[[ RECORDS SUPPLIED, beginning ]]
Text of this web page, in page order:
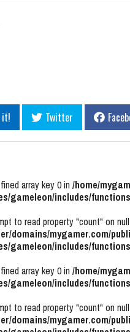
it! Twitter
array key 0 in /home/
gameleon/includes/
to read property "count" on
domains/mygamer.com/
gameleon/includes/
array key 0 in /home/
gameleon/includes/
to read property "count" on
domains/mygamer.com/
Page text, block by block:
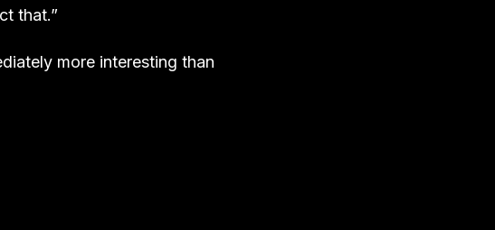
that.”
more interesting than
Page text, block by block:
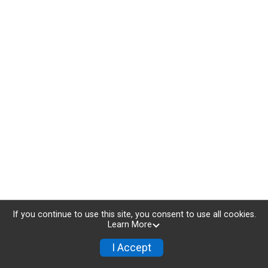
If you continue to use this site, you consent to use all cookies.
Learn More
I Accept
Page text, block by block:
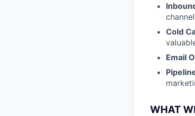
[[ RECORDS SUPPLIED, end ]]
ACTIVITY
What is needed is an exact reproduction of the data, pictures excluded.

RESPONSE TO THE EXERCISE
Text of this web page, in page order:
it! Twitter
array key 0 in /home/
gameleon/includes/
to read property "count" on
domains/mygamer.com/
gameleon/includes/
array key 0 in /home/
gameleon/includes/
to read property "count" on
domains/mygamer.com/
Page text, block by block:
that.”
more interesting than
Page text, block by block:
If you continue to use this site, you consent to use all cookies.
Learn More
I Accept
Page text, block by block:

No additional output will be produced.